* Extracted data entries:
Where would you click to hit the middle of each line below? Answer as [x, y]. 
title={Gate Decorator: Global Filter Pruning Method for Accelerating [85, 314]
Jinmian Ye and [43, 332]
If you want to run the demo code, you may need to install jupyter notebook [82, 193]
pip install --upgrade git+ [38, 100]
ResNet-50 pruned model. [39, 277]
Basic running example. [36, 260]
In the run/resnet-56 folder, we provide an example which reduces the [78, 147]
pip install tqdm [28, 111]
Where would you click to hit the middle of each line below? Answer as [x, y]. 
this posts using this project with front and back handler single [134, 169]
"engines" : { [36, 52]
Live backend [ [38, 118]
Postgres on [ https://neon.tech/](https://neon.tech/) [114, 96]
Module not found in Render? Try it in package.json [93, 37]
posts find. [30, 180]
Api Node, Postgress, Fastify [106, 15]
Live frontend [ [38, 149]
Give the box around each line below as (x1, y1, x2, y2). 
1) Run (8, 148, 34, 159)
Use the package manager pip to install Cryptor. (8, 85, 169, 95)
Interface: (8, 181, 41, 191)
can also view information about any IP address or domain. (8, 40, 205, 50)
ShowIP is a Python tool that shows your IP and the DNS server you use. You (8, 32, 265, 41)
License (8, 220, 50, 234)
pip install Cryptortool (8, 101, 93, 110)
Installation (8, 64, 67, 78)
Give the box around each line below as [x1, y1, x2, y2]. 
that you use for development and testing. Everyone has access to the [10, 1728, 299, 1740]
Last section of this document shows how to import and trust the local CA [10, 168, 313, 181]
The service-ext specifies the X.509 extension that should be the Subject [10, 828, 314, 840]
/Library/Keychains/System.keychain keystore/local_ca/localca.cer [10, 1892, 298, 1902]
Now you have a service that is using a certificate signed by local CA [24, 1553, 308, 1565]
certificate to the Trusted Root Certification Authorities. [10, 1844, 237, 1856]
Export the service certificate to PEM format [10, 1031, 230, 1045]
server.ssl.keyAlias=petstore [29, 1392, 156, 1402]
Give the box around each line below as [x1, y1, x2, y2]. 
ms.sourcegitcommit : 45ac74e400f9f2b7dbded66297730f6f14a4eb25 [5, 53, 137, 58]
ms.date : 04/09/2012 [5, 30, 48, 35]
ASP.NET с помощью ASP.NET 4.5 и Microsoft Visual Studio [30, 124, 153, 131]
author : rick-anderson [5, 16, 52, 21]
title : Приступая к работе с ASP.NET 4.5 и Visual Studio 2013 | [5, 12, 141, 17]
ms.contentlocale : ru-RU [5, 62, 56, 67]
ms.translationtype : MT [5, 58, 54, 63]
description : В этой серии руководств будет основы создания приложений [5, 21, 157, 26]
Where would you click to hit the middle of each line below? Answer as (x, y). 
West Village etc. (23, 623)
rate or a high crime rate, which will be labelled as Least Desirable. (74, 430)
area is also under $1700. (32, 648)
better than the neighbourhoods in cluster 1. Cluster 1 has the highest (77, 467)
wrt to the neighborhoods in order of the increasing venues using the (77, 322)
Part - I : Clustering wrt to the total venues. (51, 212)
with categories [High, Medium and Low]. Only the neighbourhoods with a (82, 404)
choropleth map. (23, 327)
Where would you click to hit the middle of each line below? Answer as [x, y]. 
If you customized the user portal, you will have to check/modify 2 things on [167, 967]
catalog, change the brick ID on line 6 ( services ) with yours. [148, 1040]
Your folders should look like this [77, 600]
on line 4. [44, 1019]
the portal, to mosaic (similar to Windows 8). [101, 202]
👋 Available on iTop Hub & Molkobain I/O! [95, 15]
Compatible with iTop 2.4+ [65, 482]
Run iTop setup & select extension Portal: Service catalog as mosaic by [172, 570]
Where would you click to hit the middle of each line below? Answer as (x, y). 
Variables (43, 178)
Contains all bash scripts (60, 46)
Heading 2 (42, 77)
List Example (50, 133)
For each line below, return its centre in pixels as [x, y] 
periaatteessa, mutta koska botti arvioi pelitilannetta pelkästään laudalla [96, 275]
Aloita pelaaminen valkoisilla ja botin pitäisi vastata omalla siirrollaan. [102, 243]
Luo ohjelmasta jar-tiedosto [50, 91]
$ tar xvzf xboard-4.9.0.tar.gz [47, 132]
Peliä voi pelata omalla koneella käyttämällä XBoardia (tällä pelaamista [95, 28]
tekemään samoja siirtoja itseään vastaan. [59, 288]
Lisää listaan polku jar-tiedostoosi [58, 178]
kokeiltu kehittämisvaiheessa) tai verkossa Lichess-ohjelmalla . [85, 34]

* The task:
Count how many lines in the entries contain "posts", then state that number alone.

* Task solution:
2